Harry Clay Walker (March 18, 1873 in Binghamton, Broome County, New York – November 2, 1932) was an American lawyer and politician from New York. He was the Lieutenant Governor of New York from 1919 to 1920.

Life
He was the son of William J. Walker and Sarah Walker. He studied law and was admitted to the bar in 1894.

He was Mayor of Binghamton from 1917 to 1918.

He was Lieutenant Governor of New York from 1919 to 1920, elected on the Democratic ticket with Governor Al Smith in 1918. In 1919, he was one of nine members appointed to the Labor Board, created by Governor Al Smith to intervene in labor conflicts, which mediated successfully in a few cases.
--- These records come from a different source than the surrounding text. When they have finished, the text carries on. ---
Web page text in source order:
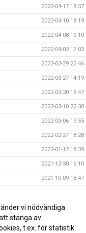
2022-04-17 18:57
2022-04-10 18:19
2022-04-08 19:10
2022-04-02 17:03
2022-03-29 22:46
2022-03-27 14:19
2022-03-20 16:47
2022-03-10 22:30
2022-03-06 19:55
2022-02-27 18:28
2022-01-12 18:39
2021-12-30 16:10
2021-10-09 18:47
2021-09-15 12:23
2021-08-30 11:54
vi nödvändiga
stänga av.
t.ex. för statistik
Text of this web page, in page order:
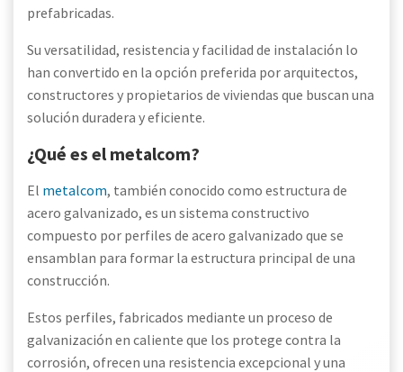
prefabricadas.
Su versatilidad, resistencia y facilidad de instalación lo
han convertido en la opción preferida por arquitectos,
constructores y propietarios de viviendas que buscan una
solución duradera y eficiente.
¿Qué es el metalcom?
El metalcom, también conocido como estructura de
acero galvanizado, es un sistema constructivo
compuesto por perfiles de acero galvanizado que se
ensamblan para formar la estructura principal de una
construcción.
Estos perfiles, fabricados mediante un proceso de
galvanización en caliente que los protege contra la
corrosión, ofrecen una resistencia excepcional y una
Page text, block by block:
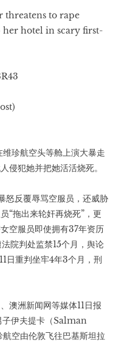
threatens to rape
hotel in scary first-
珍航空头等舱上演大暴走
侵犯她并把她活活烧死。
怒反覆辱骂空服员，还威胁
“拖出来轮奸再烧死”，更
空服员即使拥有37年资历
院判处监禁15个月，舆论
日重判坐牢4年3个月，刑
澳洲新闻网等媒体11日报
子伊夫提卡（Salman
空由伦敦飞往巴基斯坦拉
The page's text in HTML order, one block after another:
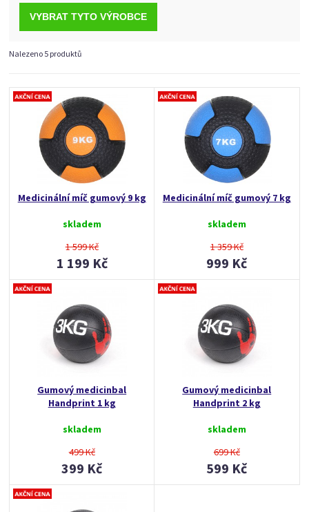
Nalezeno 5 produktů
Medicinální míč gumový 9 kg
skladem
1 599 Kč
1 199 Kč
Medicinální míč gumový 7 kg
skladem
1 359 Kč
999 Kč
Gumový medicinbal
Handprint 1 kg
skladem
499 Kč
399 Kč
Gumový medicinbal
Handprint 2 kg
skladem
699 Kč
599 Kč
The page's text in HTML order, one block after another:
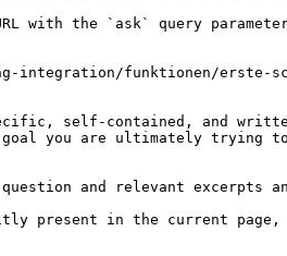
with the `ask` query
funktionen/erste-
self-contained, and
you are ultimately trying
and relevant excerpts
present in the current
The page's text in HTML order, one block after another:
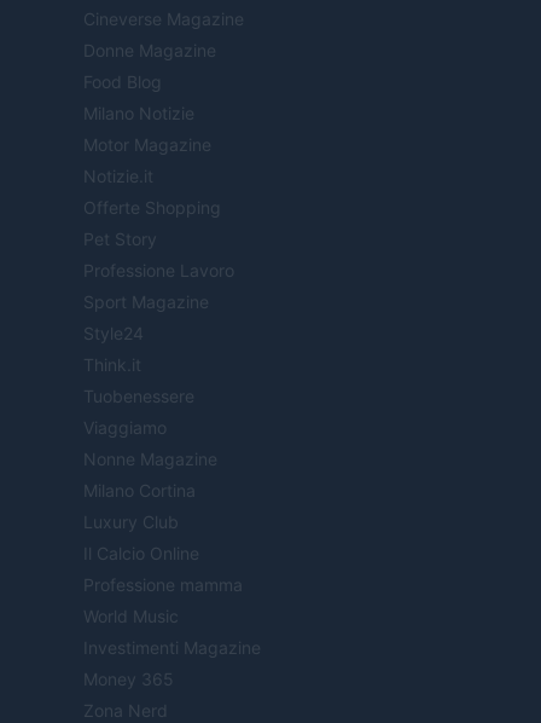
Cineverse Magazine
Donne Magazine
Food Blog
Milano Notizie
Motor Magazine
Notizie.it
Offerte Shopping
Pet Story
Professione Lavoro
Sport Magazine
Style24
Think.it
Tuobenessere
Viaggiamo
Nonne Magazine
Milano Cortina
Luxury Club
Il Calcio Online
Professione mamma
World Music
Investimenti Magazine
Money 365
Zona Nerd
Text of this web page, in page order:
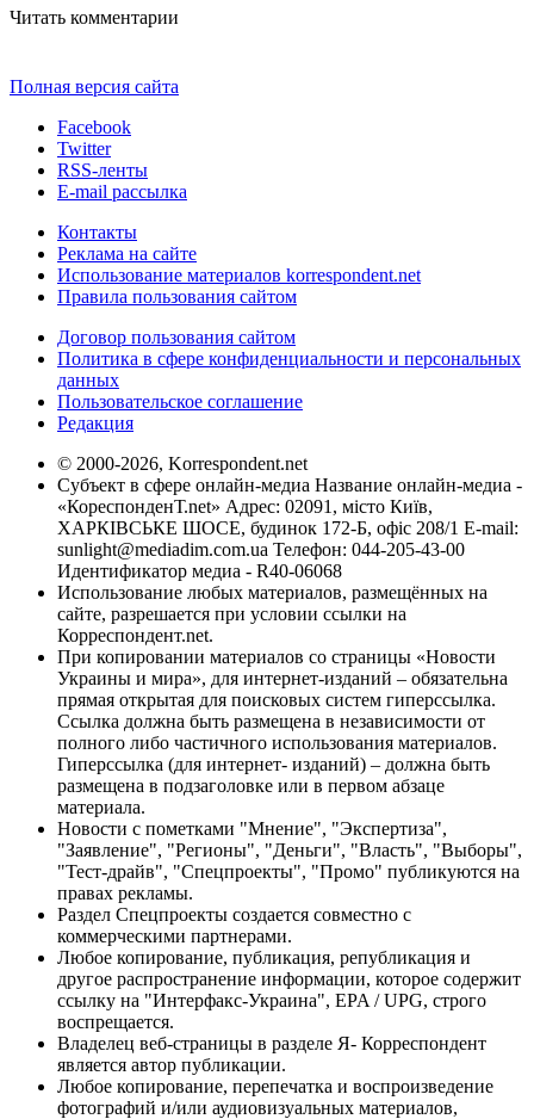
Читать комментарии
Полная версия сайта
Facebook
Twitter
RSS-ленты
E-mail рассылка
Контакты
Реклама на сайте
Использование материалов korrespondent.net
Правила пользования сайтом
Договор пользования сайтом
Политика в сфере конфиденциальности и персональных
данных
Пользовательское соглашение
Редакция
© 2000-2026, Korrespondent.net
Субъект в сфере онлайн-медиа Название онлайн-медиа -
«КореспонденТ.net» Адрес: 02091, місто Київ,
ХАРКІВСЬКЕ ШОСЕ, будинок 172-Б, офіс 208/1 E-mail:
sunlight@mediadim.com.ua Телефон: 044-205-43-00
Идентификатор медиа - R40-06068
Использование любых материалов, размещённых на
сайте, разрешается при условии ссылки на
Корреспондент.net.
При копировании материалов со страницы «Новости
Украины и мира», для интернет-изданий – обязательна
прямая открытая для поисковых систем гиперссылка.
Ссылка должна быть размещена в независимости от
полного либо частичного использования материалов.
Гиперссылка (для интернет- изданий) – должна быть
размещена в подзаголовке или в первом абзаце
материала.
Новости с пометками "Мнение", "Экспертиза",
"Заявление", "Регионы", "Деньги", "Власть", "Выборы",
"Тест-драйв", "Спецпроекты", "Промо" публикуются на
правах рекламы.
Раздел Спецпроекты создается совместно с
коммерческими партнерами.
Любое копирование, публикация, републикация и
другое распространение информации, которое содержит
ссылку на "Интерфакс-Украина", EPA / UPG, строго
воспрещается.
Владелец веб-страницы в разделе Я- Корреспондент
является автор публикации.
Любое копирование, перепечатка и воспроизведение
фотографий и/или аудиовизуальных материалов,
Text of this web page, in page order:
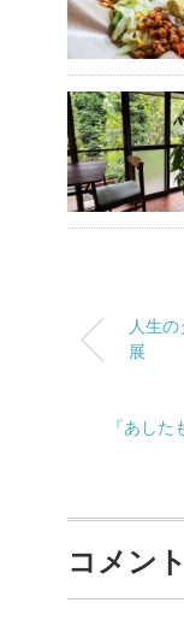
人生
展
『あし
コメン
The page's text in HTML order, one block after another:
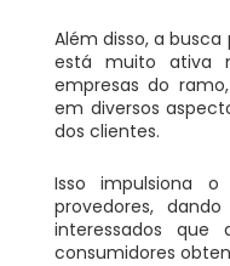
Além disso, a
está muito ativa
empresas do
em diversos
dos clientes.
Isso impulsiona o
provedores,
interessados que
consumidores
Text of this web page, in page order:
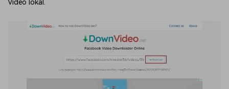
Video lokal.
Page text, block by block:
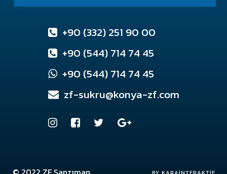
+90 (332) 251 90 00
+90 (544) 714 74 45
+90 (544) 714 74 45
zf-sukru@konya-zf.com
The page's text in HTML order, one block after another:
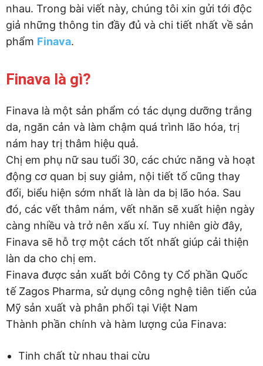
nhau. Trong bài viết này, chúng tôi xin gửi tới độc
giả những thông tin đầy đủ và chi tiết nhất về sản
phẩm Finava.
Finava là gì?
Finava là một sản phẩm có tác dụng dưỡng trắng
da, ngăn cản và làm chậm quá trình lão hóa, trị
nám hay trị thâm hiệu quả.
Chị em phụ nữ sau tuổi 30, các chức năng và hoạt
động cơ quan bị suy giảm, nội tiết tố cũng thay
đổi, biểu hiện sớm nhất là làn da bị lão hóa. Sau
đó, các vết thâm nám, vết nhăn sẽ xuất hiện ngày
càng nhiều và trở nên xấu xí. Tuy nhiên giờ đây,
Finava sẽ hỗ trợ một cách tốt nhất giúp cải thiện
làn da cho chị em.
Finava được sản xuất bởi Công ty Cổ phần Quốc
tế Zagos Pharma, sử dụng công nghệ tiên tiến của
Mỹ sản xuất và phân phối tại Việt Nam
Thành phần chính và hàm lượng của Finava:
Tinh chất từ nhau thai cừu
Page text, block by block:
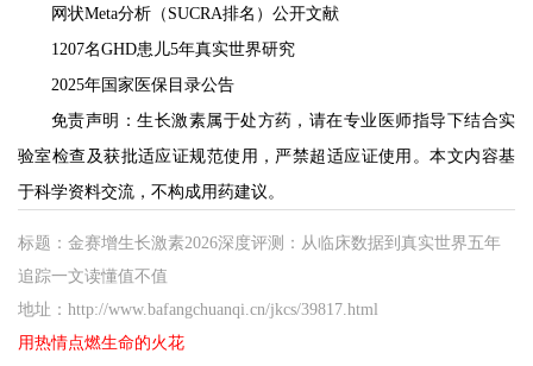
网状Meta分析（SUCRA排名）公开文献
1207名GHD患儿5年真实世界研究
2025年国家医保目录公告
免责声明：生长激素属于处方药，请在专业医师指导下结合实
验室检查及获批适应证规范使用，严禁超适应证使用。本文内容基
于科学资料交流，不构成用药建议。
标题：金赛增生长激素2026深度评测：从临床数据到真实世界五年
追踪一文读懂值不值
地址：http://www.bafangchuanqi.cn/jkcs/39817.html
用热情点燃生命的火花
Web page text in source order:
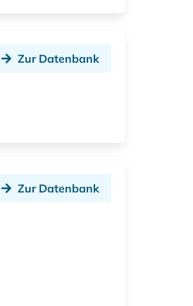
Zur Datenbank
Zur Datenbank
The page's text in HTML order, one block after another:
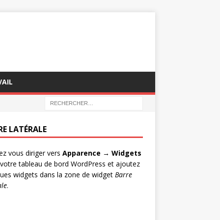
LATÉRALE
vous diriger vers Apparence → Widgets
tableau de bord WordPress et ajoutez
widgets dans la zone de widget Barre
.
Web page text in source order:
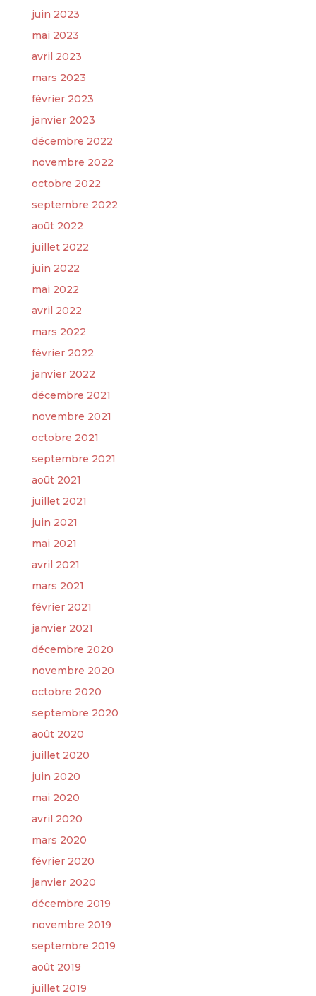
juin 2023
mai 2023
avril 2023
mars 2023
février 2023
janvier 2023
décembre 2022
novembre 2022
octobre 2022
septembre 2022
août 2022
juillet 2022
juin 2022
mai 2022
avril 2022
mars 2022
février 2022
janvier 2022
décembre 2021
novembre 2021
octobre 2021
septembre 2021
août 2021
juillet 2021
juin 2021
mai 2021
avril 2021
mars 2021
février 2021
janvier 2021
décembre 2020
novembre 2020
octobre 2020
septembre 2020
août 2020
juillet 2020
juin 2020
mai 2020
avril 2020
mars 2020
février 2020
janvier 2020
décembre 2019
novembre 2019
septembre 2019
août 2019
juillet 2019
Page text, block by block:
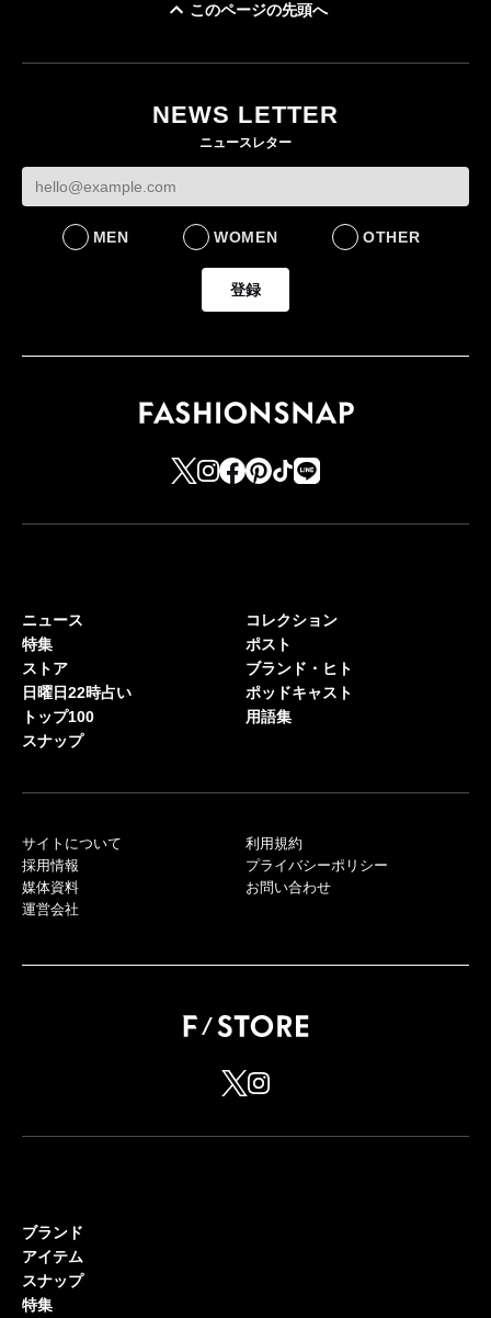
このページの先頭へ
NEWS LETTER
ニュースレター
MEN WOMEN OTHER
登録
ニュース
特集
ストア
日曜日22時占い
トップ100
スナップ
コレクション
ポスト
ブランド・ヒト
ポッドキャスト
用語集
サイトについて
採用情報
媒体資料
運営会社
利用規約
プライバシーポリシー
お問い合わせ
ブランド
アイテム
スナップ
特集
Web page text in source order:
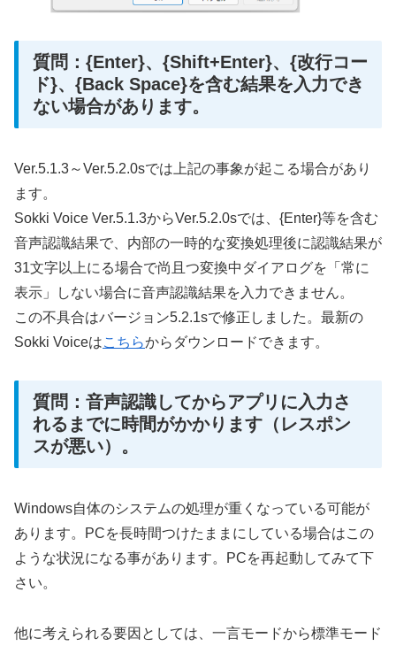
質問：{Enter}、{Shift+Enter}、{改行コー
ド}、{Back Space}を含む結果を入力でき
ない場合があります。
Ver.5.1.3～Ver.5.2.0sでは上記の事象が起こる場合があり
ます。
Sokki Voice Ver.5.1.3からVer.5.2.0sでは、{Enter}等を含む
音声認識結果で、内部の一時的な変換処理後に認識結果が
31文字以上にる場合で尚且つ変換中ダイアログを「常に
表示」しない場合に音声認識結果を入力できません。
この不具合はバージョン5.2.1sで修正しました。最新の
Sokki Voiceはこちらからダウンロードできます。
質問：音声認識してからアプリに入力さ
れるまでに時間がかかります（レスポン
スが悪い）。
Windows自体のシステムの処理が重くなっている可能が
あります。PCを長時間つけたままにしている場合はこの
ような状況になる事があります。PCを再起動してみて下
さい。
他に考えられる要因としては、一言モードから標準モード
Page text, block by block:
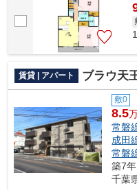
賃貸 | アパート ブラウ天
敷0
8.5
常磐
成田
常磐
築7
千葉
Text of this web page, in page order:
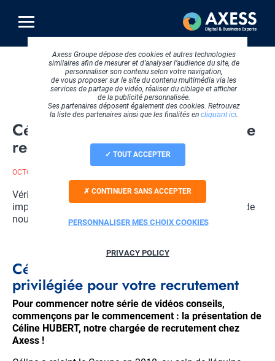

In 1920, he won the Democratic primary for U.S. Senator from New York defeating George R. Lunn, then Mayor of Schenectady, but lost the election to the incumbent Republican James W. Wadsworth Jr.

In 1926, he was appointed to the Central New York State Parks Commission. In 1928, he was Chairman of the Taconic State Park Commission.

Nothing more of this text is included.